Архиепископа Ательвина они нашли в крайнем смятении. Потирая руки, он вышагивал по холодному дому, и полы его мантии разметали камышовую подстилку на полу. Он явно рассматривал приезд графа Хантингтонского как еще одну проблему, посланную ему суровым Провидением для беспокойства.

– Это все замечательно, господин граф, – заявил он, – из Лондона могут приехать гонцы и сообщить, что лорда Роберта де Камина назначили сюда губернатором, но мы далеко от короля и от двора. И прекрасно можем сами защитить себя без вмешательства нормандцев, причиняющего только неудобства.

– Сомневаюсь, что король тоже так считает, – заметил Вальтеоф. – Для него это еще одна область, которую надо покорить.

– Покорить! – и без того красное лицо епископа стало пунцовым. – Человек, которому удастся покорить Нортумбрию, должен быть действительно сильным.

«Сильный человек, – подумал Вальтеоф, – и я буду этим человеком, если Бог даст мне силы». Все прежние сражения за потерянное наследство снова вспомнились ему, но епископ продолжал высказывать свои жалобы.

– Закон здесь ничего не значит – это лишь слова на бумаге. – Он с подозрением посмотрел на своих гостей. – Может быть, вы тоже приехали от короля, граф Вальтеоф? Я не могу поверить, что вы, сын Сиварда и…

– Вы ошибаетесь, – резко оборвал Вальтеоф. – Я только представил вам точку зрения короля. На север я еду по личному делу, но я приехал сообщить вам, что если вас что-то беспокоит или вам что-либо нужно, со мной едут мои люди…

– Беспокоит? Нужно? – раздраженно переспросил архиепископ. – Чего вы ждете?! Я не собираюсь раздражать короля. Если у вас создалось такое впечатление, я об этом сожалею. Хотя я слышал, что мой господин Роберт всего лишь в пяти милях отсюда. Я послал к нему человека с предупреждением, чтобы он не рисковал входить в город.

– О? – Вальтеоф с удивлением посмотрел на Торкеля. Это объясняло то оживление, которое он видел на улицах и которое означало нечто большее, чем просто ожидание. – Вы думаете, что он возьмет город приступом?

– Не знаю, – серьезно ответил Ателвин, – но я не хочу здесь ни войны, ни пожаров, ни грабежа. Архиепископ Альдред прислал письмо из Йорка – очень важное – о том, что мы, священники, должны примирять свой народ с королем.
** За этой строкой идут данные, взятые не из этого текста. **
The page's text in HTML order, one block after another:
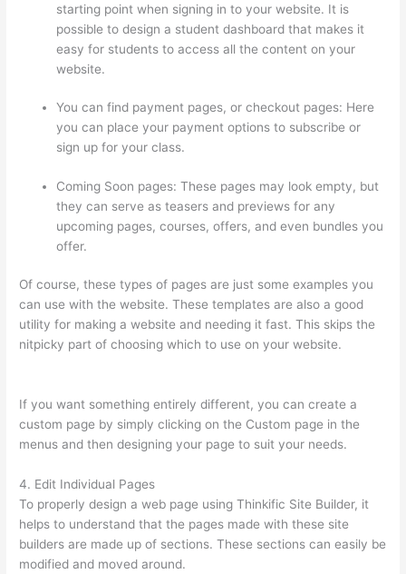
starting point when signing in to your website. It is
possible to design a student dashboard that makes it
easy for students to access all the content on your
website.
You can find payment pages, or checkout pages: Here
you can place your payment options to subscribe or
sign up for your class.
Coming Soon pages: These pages may look empty, but
they can serve as teasers and previews for any
upcoming pages, courses, offers, and even bundles you
offer.
Of course, these types of pages are just some examples you
can use with the website. These templates are also a good
utility for making a website and needing it fast. This skips the
nitpicky part of choosing which to use on your website.
If you want something entirely different, you can create a
custom page by simply clicking on the Custom page in the
menus and then designing your page to suit your needs.
4. Edit Individual Pages
To properly design a web page using Thinkific Site Builder, it
helps to understand that the pages made with these site
builders are made up of sections. These sections can easily be
modified and moved around.
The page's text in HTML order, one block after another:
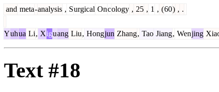
and meta-analysis , Surgical Oncology , 25 , 1 , (60) , .
Yuhua Li, Xiguang Liu, Hongjun Zhang, Tao Jiang, Wenjing
Text #18
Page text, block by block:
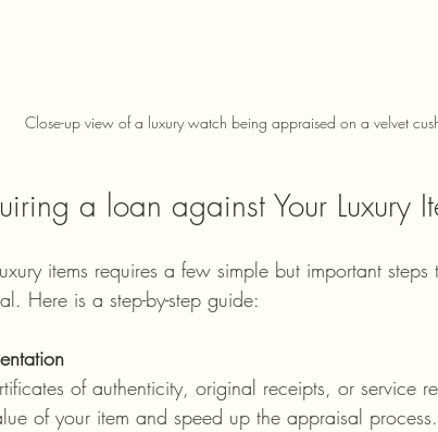
Close-up view of a luxury watch being appraised on a velvet
a loan against Your Luxury
items requires a few simple but important steps
Here is a step-by-step guide:
of authenticity, original receipts, or service
of your item and speed up the appraisal process.
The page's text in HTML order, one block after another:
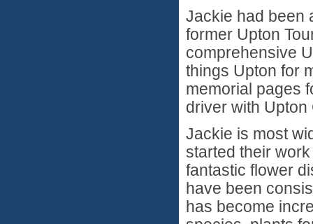
Jackie had been
former Upton
comprehensive
things Upton for
memorial pages
driver with Upton
Jackie is most
started their
fantastic flower
have been
has become
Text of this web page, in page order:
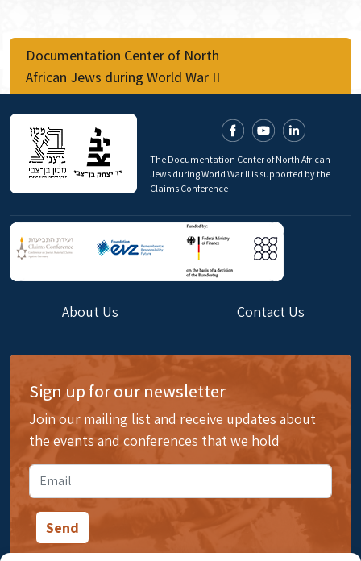
Documentation Center of North
African Jews during World War II
The Documentation Center of North African
Jews during World War II is supported by the
Claims Conference
About Us Contact Us
Sign up for our newsletter
Join our mailing list and receive updates about
the events and conferences that we hold
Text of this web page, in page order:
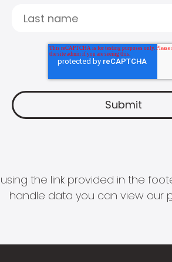
the link provided in the
handle data you can view our

Впервые заговорил Торкель:

– Со всем уважением к вашему званию, господин епископ, я хотел бы сказать, что это довольно сложно – угнаться за двумя зайцами.

К удивлению, епископ Ателвин не обиделся на это, а только еще сильнее сжал пальцы, заметив, что они не понимают, какая ситуация сложилась в Дюрхеме. Довольно скоро это стало ясно.

Проигнорировав предупреждение архиепископа, Роберт де Камин прибыл на следующий день. Надменный господин, живущий только для войны и охоты, он был невысокого мнения о дикарях, которыми собирался править. Он опрометчиво позволил своим людям грабить город, насиловать женщин, вынести все ценное, после чего местные жители при поддержке селян в гневе устроили ночью резню. Сам же Роберт презрительно усмехался в епископских покоях, уверяя близкого к апоплексическому удару Ательвина, что его люди легко справятся с этим сбродом.